What is required - Your answer should be the lines from the start of the records through the line with "barang yang dikirim.", copied word for word.

[Saved data entries]

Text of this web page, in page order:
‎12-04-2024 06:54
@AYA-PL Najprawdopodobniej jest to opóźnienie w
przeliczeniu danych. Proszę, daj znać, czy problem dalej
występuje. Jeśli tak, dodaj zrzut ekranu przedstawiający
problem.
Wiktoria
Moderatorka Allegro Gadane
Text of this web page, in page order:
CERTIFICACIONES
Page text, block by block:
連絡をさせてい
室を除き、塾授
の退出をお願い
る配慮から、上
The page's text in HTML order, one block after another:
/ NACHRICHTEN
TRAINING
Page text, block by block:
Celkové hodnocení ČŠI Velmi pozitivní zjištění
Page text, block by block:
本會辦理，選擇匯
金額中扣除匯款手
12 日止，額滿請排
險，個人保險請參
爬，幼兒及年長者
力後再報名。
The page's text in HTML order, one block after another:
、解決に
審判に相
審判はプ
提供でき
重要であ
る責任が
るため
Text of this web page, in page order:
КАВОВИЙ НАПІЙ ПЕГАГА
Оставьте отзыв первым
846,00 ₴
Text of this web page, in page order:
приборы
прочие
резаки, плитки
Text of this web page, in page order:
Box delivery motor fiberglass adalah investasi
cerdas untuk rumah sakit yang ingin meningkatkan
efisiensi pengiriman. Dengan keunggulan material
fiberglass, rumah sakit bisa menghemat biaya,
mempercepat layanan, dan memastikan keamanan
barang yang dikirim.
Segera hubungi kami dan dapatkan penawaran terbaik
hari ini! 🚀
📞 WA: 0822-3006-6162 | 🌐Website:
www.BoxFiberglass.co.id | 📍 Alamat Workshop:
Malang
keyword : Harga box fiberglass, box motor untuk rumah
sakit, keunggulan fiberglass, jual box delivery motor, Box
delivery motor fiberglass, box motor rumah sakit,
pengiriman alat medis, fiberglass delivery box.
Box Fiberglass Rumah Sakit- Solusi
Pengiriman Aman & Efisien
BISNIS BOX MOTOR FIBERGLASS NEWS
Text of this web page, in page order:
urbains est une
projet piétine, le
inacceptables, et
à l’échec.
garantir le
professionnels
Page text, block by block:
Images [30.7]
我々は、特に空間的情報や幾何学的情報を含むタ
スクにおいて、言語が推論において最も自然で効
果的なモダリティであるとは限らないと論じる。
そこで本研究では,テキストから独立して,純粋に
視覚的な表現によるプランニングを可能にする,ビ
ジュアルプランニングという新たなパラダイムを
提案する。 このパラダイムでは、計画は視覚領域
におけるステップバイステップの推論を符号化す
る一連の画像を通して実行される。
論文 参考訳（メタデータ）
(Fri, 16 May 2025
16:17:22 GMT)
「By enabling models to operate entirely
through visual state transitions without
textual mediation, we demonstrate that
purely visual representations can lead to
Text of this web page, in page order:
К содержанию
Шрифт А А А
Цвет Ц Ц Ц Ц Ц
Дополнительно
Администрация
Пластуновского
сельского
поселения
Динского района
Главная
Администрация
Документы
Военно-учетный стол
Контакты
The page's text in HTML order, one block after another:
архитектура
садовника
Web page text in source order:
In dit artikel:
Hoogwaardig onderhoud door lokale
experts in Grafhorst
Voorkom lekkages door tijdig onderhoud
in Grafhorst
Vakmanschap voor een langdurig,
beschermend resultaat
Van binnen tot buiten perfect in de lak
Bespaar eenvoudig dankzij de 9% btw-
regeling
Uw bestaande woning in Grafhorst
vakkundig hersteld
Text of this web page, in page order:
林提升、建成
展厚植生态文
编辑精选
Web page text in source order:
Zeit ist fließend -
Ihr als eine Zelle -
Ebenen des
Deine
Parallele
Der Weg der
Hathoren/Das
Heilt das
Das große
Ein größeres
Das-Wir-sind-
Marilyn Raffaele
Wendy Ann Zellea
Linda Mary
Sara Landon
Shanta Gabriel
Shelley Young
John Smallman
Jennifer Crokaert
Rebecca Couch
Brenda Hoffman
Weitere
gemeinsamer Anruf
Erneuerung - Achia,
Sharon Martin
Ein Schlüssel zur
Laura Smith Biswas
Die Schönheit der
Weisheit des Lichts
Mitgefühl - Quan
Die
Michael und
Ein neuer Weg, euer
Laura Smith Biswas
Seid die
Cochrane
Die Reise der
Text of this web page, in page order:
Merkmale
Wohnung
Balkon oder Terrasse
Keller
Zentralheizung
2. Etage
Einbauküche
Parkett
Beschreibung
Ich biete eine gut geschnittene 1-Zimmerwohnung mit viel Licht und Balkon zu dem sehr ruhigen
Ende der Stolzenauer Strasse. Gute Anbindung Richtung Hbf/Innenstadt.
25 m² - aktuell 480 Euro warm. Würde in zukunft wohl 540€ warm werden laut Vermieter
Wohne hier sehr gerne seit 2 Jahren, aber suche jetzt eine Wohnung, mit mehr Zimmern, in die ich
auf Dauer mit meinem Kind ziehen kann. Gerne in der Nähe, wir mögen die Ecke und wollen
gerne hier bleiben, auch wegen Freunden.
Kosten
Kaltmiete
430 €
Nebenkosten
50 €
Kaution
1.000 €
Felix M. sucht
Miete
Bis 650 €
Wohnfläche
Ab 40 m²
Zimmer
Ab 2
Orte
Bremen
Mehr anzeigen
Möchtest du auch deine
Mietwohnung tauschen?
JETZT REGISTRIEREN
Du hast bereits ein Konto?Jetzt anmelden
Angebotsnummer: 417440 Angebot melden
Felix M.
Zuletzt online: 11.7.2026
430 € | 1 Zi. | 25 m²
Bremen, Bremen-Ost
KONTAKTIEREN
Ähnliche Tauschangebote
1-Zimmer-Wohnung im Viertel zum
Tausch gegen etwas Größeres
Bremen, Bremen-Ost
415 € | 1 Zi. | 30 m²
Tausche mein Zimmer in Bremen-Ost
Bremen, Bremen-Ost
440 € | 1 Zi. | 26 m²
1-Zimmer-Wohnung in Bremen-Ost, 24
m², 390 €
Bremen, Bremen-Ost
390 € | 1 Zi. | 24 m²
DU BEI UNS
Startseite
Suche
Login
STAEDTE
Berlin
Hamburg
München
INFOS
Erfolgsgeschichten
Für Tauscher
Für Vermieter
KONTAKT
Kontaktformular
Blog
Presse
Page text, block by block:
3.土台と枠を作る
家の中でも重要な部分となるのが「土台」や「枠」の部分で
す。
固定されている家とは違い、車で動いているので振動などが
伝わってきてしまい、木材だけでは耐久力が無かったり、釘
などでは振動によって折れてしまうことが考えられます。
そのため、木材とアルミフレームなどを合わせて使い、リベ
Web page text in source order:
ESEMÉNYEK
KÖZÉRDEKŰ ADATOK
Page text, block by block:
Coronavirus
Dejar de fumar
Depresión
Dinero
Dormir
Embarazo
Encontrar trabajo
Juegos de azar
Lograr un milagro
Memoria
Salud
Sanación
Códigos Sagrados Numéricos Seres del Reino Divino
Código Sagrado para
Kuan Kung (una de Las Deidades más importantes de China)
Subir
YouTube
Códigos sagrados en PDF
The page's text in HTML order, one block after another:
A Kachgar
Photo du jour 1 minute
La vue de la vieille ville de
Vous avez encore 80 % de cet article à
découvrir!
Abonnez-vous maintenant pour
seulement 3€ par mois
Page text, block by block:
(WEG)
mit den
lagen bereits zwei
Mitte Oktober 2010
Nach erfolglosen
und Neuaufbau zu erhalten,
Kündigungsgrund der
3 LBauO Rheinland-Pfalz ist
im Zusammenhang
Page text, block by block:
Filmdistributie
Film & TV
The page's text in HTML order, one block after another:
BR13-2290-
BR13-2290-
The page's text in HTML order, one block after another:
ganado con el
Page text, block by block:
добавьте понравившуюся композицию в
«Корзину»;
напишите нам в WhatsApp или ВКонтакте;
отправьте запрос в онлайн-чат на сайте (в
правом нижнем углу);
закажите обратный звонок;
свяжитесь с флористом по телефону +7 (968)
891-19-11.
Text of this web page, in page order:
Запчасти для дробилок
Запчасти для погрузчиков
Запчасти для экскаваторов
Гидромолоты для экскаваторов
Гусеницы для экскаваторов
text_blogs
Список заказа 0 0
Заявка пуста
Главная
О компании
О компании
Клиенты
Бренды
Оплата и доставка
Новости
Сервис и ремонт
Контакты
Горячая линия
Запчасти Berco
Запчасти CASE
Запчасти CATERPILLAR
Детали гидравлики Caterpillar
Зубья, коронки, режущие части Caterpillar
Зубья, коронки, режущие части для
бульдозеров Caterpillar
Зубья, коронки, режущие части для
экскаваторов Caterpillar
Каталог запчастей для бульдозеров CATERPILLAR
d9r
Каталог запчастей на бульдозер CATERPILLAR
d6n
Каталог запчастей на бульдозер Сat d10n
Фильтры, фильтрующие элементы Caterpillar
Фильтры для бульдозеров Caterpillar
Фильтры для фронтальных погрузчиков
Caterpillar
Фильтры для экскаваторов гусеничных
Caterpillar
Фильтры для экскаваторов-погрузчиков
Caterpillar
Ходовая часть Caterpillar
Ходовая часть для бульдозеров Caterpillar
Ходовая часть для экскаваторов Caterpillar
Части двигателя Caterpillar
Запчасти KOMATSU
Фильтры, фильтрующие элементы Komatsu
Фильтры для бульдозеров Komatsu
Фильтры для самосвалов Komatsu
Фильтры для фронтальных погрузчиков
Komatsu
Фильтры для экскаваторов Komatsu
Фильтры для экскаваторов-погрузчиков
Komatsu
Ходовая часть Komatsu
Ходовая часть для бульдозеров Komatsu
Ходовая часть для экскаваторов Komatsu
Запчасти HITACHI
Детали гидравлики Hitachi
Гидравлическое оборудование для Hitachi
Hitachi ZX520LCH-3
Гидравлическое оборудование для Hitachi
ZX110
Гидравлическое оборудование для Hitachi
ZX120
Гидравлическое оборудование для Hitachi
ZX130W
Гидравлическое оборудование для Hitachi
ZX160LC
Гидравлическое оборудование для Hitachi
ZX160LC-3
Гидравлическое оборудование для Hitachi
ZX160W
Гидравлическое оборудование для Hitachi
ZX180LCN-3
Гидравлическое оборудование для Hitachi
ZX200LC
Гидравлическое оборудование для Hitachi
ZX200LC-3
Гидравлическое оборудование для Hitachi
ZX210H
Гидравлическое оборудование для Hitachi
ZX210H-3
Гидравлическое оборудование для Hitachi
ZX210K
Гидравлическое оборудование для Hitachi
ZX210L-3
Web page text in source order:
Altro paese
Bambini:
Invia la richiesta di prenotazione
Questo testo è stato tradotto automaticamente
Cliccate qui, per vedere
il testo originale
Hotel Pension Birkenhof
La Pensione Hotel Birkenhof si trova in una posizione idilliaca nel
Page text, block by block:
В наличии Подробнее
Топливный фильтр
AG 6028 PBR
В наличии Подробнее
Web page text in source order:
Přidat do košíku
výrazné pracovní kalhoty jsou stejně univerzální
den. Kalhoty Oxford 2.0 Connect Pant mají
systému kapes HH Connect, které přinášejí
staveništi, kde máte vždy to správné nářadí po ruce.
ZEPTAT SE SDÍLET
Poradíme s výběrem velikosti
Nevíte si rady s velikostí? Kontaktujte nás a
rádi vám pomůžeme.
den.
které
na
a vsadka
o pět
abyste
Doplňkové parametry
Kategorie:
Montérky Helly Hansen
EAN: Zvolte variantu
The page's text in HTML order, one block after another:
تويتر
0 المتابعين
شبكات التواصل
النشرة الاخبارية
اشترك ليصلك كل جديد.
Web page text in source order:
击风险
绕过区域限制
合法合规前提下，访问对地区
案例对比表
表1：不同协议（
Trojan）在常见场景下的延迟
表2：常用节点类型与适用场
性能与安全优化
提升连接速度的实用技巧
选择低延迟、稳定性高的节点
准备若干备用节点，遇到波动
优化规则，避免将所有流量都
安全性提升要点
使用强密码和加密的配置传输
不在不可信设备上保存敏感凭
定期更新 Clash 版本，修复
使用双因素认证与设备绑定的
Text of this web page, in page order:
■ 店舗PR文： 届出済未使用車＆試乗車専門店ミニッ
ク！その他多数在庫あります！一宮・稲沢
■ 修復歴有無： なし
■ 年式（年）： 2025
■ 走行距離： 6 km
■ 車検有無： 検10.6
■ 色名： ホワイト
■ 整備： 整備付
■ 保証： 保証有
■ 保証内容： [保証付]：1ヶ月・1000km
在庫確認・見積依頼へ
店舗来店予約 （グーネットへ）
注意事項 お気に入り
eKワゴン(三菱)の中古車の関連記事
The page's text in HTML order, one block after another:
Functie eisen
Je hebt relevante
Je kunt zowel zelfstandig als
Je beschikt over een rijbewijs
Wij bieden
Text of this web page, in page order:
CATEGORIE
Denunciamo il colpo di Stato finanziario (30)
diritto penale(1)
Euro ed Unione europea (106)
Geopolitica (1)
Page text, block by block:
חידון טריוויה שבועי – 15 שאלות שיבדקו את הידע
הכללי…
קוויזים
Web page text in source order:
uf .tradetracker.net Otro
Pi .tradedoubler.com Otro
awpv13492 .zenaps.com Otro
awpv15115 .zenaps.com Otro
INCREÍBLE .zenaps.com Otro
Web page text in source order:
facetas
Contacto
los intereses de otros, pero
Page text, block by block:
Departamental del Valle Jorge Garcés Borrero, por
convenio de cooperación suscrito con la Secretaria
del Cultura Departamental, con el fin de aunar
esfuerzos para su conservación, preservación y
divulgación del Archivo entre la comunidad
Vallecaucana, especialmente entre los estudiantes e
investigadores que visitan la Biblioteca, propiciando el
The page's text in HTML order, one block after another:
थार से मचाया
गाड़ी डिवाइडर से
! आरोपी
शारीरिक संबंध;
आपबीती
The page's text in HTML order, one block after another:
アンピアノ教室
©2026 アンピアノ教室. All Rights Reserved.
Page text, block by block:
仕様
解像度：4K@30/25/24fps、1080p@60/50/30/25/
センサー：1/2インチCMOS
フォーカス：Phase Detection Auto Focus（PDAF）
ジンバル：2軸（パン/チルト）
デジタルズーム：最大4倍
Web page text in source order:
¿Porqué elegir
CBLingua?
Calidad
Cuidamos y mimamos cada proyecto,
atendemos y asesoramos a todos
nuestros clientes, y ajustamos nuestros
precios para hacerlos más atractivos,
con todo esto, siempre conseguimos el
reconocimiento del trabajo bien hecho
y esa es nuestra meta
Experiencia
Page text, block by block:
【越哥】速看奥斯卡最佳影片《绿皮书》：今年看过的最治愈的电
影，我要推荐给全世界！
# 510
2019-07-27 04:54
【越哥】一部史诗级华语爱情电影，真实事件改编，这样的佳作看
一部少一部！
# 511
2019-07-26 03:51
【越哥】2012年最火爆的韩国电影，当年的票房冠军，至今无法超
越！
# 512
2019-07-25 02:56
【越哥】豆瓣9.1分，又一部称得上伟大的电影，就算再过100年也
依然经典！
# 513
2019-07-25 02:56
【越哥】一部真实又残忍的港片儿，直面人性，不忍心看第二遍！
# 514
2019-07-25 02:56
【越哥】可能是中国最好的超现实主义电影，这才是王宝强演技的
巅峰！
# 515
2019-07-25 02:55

Problem solution -
Text of this web page, in page order:
‎12-04-2024 06:54
@AYA-PL Najprawdopodobniej jest to opóźnienie w
przeliczeniu danych. Proszę, daj znać, czy problem dalej
występuje. Jeśli tak, dodaj zrzut ekranu przedstawiający
problem.
Wiktoria
Moderatorka Allegro Gadane
Text of this web page, in page order:
CERTIFICACIONES
Page text, block by block:
連絡をさせてい
室を除き、塾授
の退出をお願い
る配慮から、上
The page's text in HTML order, one block after another:
/ NACHRICHTEN
TRAINING
Page text, block by block:
Celkové hodnocení ČŠI Velmi pozitivní zjištění
Page text, block by block:
本會辦理，選擇匯
金額中扣除匯款手
12 日止，額滿請排
險，個人保險請參
爬，幼兒及年長者
力後再報名。
The page's text in HTML order, one block after another:
、解決に
審判に相
審判はプ
提供でき
重要であ
る責任が
るため
Text of this web page, in page order:
КАВОВИЙ НАПІЙ ПЕГАГА
Оставьте отзыв первым
846,00 ₴
Text of this web page, in page order:
приборы
прочие
резаки, плитки
Text of this web page, in page order:
Box delivery motor fiberglass adalah investasi
cerdas untuk rumah sakit yang ingin meningkatkan
efisiensi pengiriman. Dengan keunggulan material
fiberglass, rumah sakit bisa menghemat biaya,
mempercepat layanan, dan memastikan keamanan
barang yang dikirim.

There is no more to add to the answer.